Prerequisites: Python 3.11+, uv, and ffmpeg (brew install ffmpeg on macOS).

# Clone the repository
git clone https://github.com/YOUR_USERNAME/fast-chatterbox.git
cd fast-chatterbox

# Install dependencies
uv sync

# Run the server (MPS on Apple Silicon when DEVICE=auto)
uv run uvicorn app.main:app --reload
# Or: bash scripts/dev.sh  (same, loads .env from repo root)

The API will be available at http://localhost:8000. Confirm GET /health shows your device (e.g. mps on Apple Silicon when the model is ready).

First startup downloads model weights through ChatterboxTurboTTS.from_pretrained(...). Internet is required once; after that, weights are cached locally.

Option 2: Docker

# Clone the repository
git clone https://github.com/YOUR_USERNAME/fast-chatterbox.git
cd fast-chatterbox

# Start with docker-compose
docker compose up -d

# Or build and run manually
docker build -t fast-chatterbox .
docker run -p 8000:8000 fast-chatterbox

The API will be available at http://localhost:8000.

Verify the server:

curl http://localhost:8000/ping
curl http://localhost:8000/health

Option 3: macOS Background Service (LaunchDaemon)

For a Mac you use daily, you can install Fast-Chatterbox as a permanent, auto-starting background service.
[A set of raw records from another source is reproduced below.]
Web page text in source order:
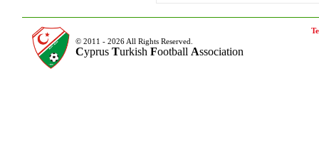
© 2011 - 2026 All Rights Reserved.
Cyprus Turkish Football Association
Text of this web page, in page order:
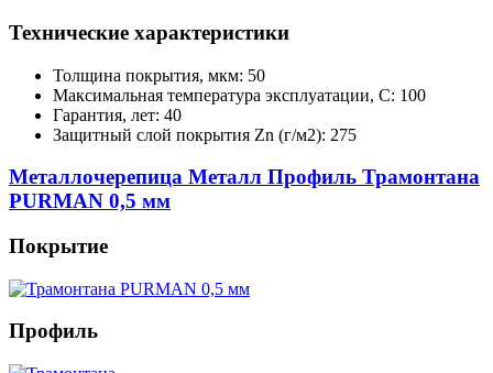
Технические характеристики
Толщина покрытия, мкм: 50
Максимальная температура эксплуатации, С: 100
Гарантия, лет: 40
Защитный слой покрытия Zn (г/м2): 275
Металлочерепица Металл Профиль Трамонтана
PURMAN 0,5 мм
Покрытие
Профиль
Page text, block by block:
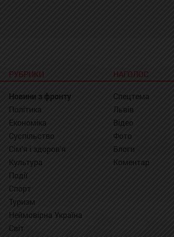
РУБРИКИ
Новини з фронту
Політика
Економіка
Суспільство
Сім'я і здоров'я
Культура
Події
Спорт
Туризм
Неймовірна Україна
Світ
НАГОЛОС
Спецтема
Львів
Відео
Фото
Блоги
Коментар
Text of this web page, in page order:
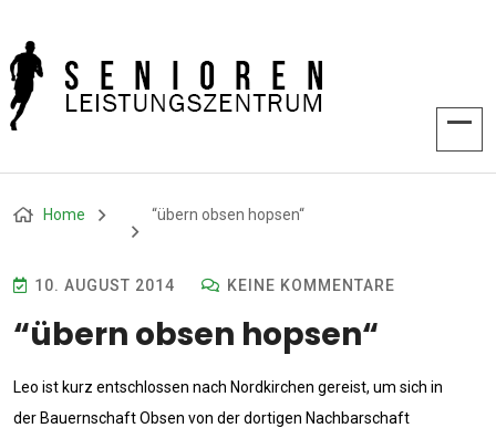
Home “übern obsen hopsen“
10. AUGUST 2014 KEINE KOMMENTARE
“übern obsen hopsen“
Leo ist kurz entschlossen nach Nordkirchen gereist, um sich in
der Bauernschaft Obsen von der dortigen Nachbarschaft
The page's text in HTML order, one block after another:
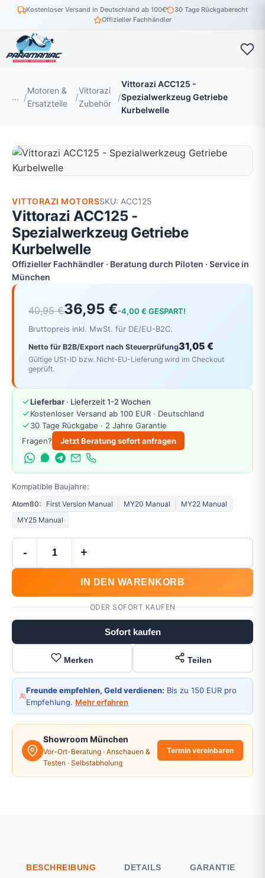
Kostenloser Versand in Deutschland ab 100€
30 Tage Rückgaberecht
Offizieller Fachhändler
…
Motoren &
Ersatzteile
Vittorazi
Zubehör
Vittorazi ACC125 -
Spezialwerkzeug Getriebe
Kurbelwelle
VITTORAZI MOTORSSKU: ACC125
Vittorazi ACC125 -
Spezialwerkzeug Getriebe
Kurbelwelle
Offizieller Fachhändler · Beratung durch Piloten · Service in
München
40,95 €36,95 €-4,00 € GESPART!
Bruttopreis inkl. MwSt. für DE/EU-B2C.
Netto für B2B/Export nach Steuerprüfung31,05 €
Gültige USt-ID bzw. Nicht-EU-Lieferung wird im Checkout
geprüft.
Lieferbar · Lieferzeit 1-2 Wochen
Kostenloser Versand ab 100 EUR · Deutschland
30 Tage Rückgabe · 2 Jahre Garantie
Fragen?
Jetzt Beratung sofort anfragen
Kompatible Baujahre:
Atom80: First Version Manual MY20 Manual
MY22 Manual
MY25 Manual
- +
IN DEN WARENKORB
ODER SOFORT KAUFEN
Sofort kaufen
Merken Teilen
Freunde empfehlen, Geld verdienen: Bis zu 150 EUR pro
Empfehlung. Mehr erfahren
Showroom München
Vor-Ort-Beratung · Anschauen &
Testen · Selbstabholung
Termin vereinbaren
BESCHREIBUNG DETAILS GARANTIE
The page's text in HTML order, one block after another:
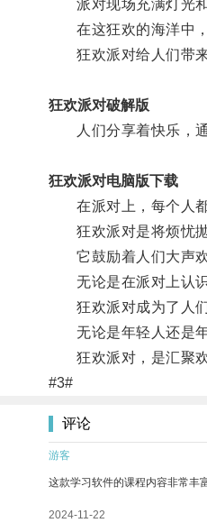
派对现场充满灯光和
在这狂欢的海洋中，
狂欢派对给人们带来
狂欢派对破解版
人们分享着快乐，通
狂欢派对电脑版下载
在派对上，每个人都
狂欢派对是将烦忧抛
它鼓励着人们大声欢
无论是在派对上认识
狂欢派对成为了人们
无论是年轻人还是年
狂欢派对，是汇聚欢
#3#
评论
游客
这款学习软件的课程内容非常丰
2024-11-22
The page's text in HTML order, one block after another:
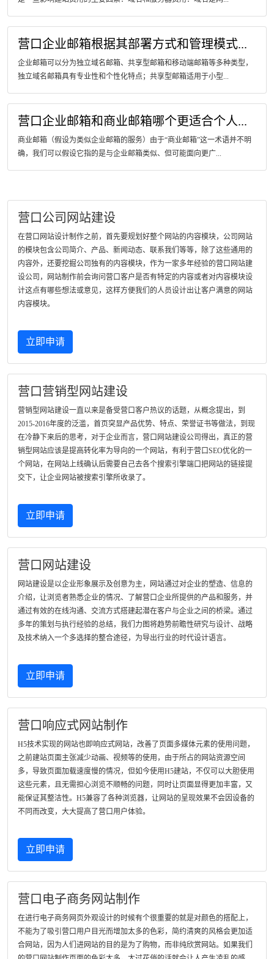
营口企业邮箱根据其部署方式和管理模式...
企业邮箱可以分为独立域名邮箱、共享型邮箱和移动端邮箱等多种类型，
独立域名邮箱具有专业性和个性化特点；共享型邮箱适用于小型...
营口企业邮箱和商业邮箱哪个更适合个人...
商业邮箱（假设为类似企业邮箱的服务）由于“商业邮箱”这一术语并不明
确，我们可以假设它指的是与企业邮箱类似、但可能面向更广...
营口公司网站建设
在营口网站设计制作之前，首先要规划好整个网站的内容模块，公司网站
的模块包含公司简介、产品、新闻动态、联系我们等等，除了这些通用的
内容外，还要挖掘公司独有的内容模块，作为一家多年经验的营口网站建
设公司，网站制作前会询问营口客户是否有特定的内容或者对内容模块设
计这点有哪些想法或意见，这样方便我们的人员设计出让客户满意的网站
内容模块。
立即申请
营口营销型网站建设
营销型网站建设一直以来是备受营口客户热议的话题，从概念提出，到
2015-2016年度的泛滥，首页突显产品优势、特点、荣誉证书等做法，到现
在冷静下来后的思考，对于企业而言，营口网站建设公司得出，真正的营
销型网站应该是提高转化率为导向的一个网站，有利于营口SEO优化的一
个网站，在网站上线确认后需要自己去各个搜索引擎端口把网站的链接提
交下，让企业网站被搜索引擎所收录了。
立即申请
营口网站建设
网站建设是以企业形象展示及创意为主，网站通过对企业的塑造、信息的
介绍，让浏览者熟悉企业的情况、了解营口企业所提供的产品和服务，并
通过有效的在线沟通、交流方式搭建起潜在客户与企业之间的桥梁。通过
多年的策划与执行经验的总结，我们力图将趋势前瞻性研究与设计、战略
及技术纳入一个多选择的整合途径，为导出行业的时代设计语言。
立即申请
营口响应式网站制作
H5技术实现的网站也即响应式网站，改善了页面多媒体元素的使用问题，
之前建站页面主张减少动画、视频等的使用，由于所占的网站资源空间
多，导致页面加载速度慢的情况，但如今使用H5建站，不仅可以大胆使用
这些元素，且无需担心浏览不顺畅的问题，同时让页面显得更加丰富，又
能保证其整洁性。H5兼容了各种浏览器，让网站的呈现效果不会因设备的
不同而改变，大大提高了营口用户体验。
立即申请
营口电子商务网站制作
在进行电子商务网页外观设计的时候有个很重要的就是对颜色的搭配上，
不能为了吸引营口用户目光而增加太多的色彩，简约清爽的风格会更加适
合网站，因为人们进网站的目的是为了购物，而非纯欣赏网站。如果我们
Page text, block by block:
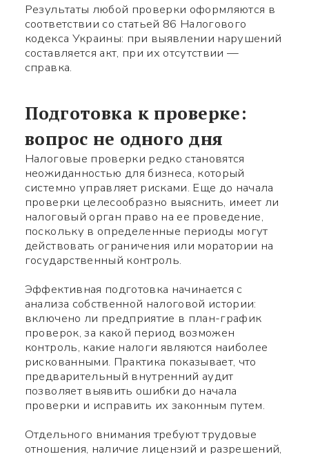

This runs the native uv stack (giving you MPS / Apple GPU speed) in the background, automatically restarts if it crashes, and starts on boot.

Installation (One-time setup):

  1. Install prerequisites: brew install ffmpeg uv
  2. Install Python dependencies: uv sync
  3. Create your .env file (copy from .env.example and ensure HF_TOKEN is set).
  4. Free up port 8000 if Docker is currently using it: docker compose down
  5. Warm up the model cache to prevent first-boot download timeouts:
    uv run python generate_turbo.py --text "warmup"
  6. Install and start the daemon (prompts for password):
    bash scripts/install-launchd.sh
    If that prints Bootstrap failed: 5, the plist could not be registered in the system domain (common when the clone lives under iCloud Drive / cloud-synced Documents, or a launchd quirk on some setups). Do one of: move the repo to a path like ~/dev/Chatter-Fast-Chatter-Box on a local APFS volume, or install the per-user service instead (no sudo):
    bash scripts/uninstall-launchd.sh
    bash scripts/install-launchagent.sh
    A user LaunchAgent starts at login and avoids /Library/LaunchDaemons/.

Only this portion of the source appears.